NYPD boss Keechant L Sewell and DC police chief Robert J Contee confirmed on Sunday that they now believe the shootings were all by the same suspect, who shot men sleeping on the street “without provocation”.

Surveillance footage showed a wiry man in black clothes and a black balaclava, wearing blue disposable gloves and holding a pistol.

New York’s recently elected mayor Eric Adams a nd DC’s Muriel Bowser pledged their support to homeless citizens. “Our communities are heartbroken and disturbed by these heinous crimes in which an individual has been targeting some of our most vulnerable residents,” they said in a joint statement.

“The work to get this individual off our streets before he hurts or murders another individual is urgent.”
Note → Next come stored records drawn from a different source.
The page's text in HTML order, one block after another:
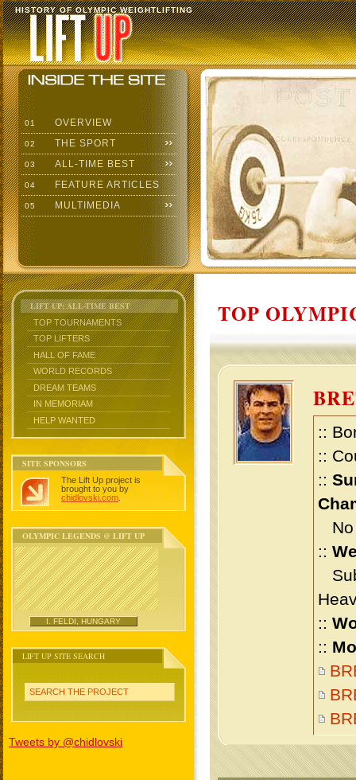
HISTORY OF OLYMPIC WEIGHTLIFTING
01 OVERVIEW
02 THE SPORT
03 ALL-TIME BEST
04 FEATURE ARTICLES
05 MULTIMEDIA
LIFT UP: ALL-TIME BEST
TOP TOURNAMENTS
TOP LIFTERS
HALL OF FAME
WORLD RECORDS
DREAM TEAMS
IN MEMORIAM
HELP WANTED
SITE SPONSORS
The Lift Up project is
brought to you by
chidlovski.com
OLYMPIC LEGENDS @ LIFT UP
I. FELDI, HUNGARY
LIFT UP SITE SEARCH
SEARCH THE PROJECT
Tweets by @chidlovski
TOP
::
::
::
No
::
::
::

Mr Adams added: “The case is a clear and horrific intentional act of taking the life of someone, it appears, because he was homeless. Two individuals were shot while sleeping on the streets – not committing a crime but sleeping on the streets.”

He said police officers and outreach teams would scour the streets to contact rough sleepers and ask them to take refuge at city-owned shelters.

However, charity groups accused Mr Adams of endangering homeless people with his new “zero tolerance” subway safety plan, which asks police to enforce rules against sleeping across seats on subway trains.

The non-profit group Vocal NY said: “The answer is permanent, safe, humane housing and care... [these killings are] the direct result of a growing reckless and hateful anti-homeless culture that has been allowed to exist by politicians and the media.”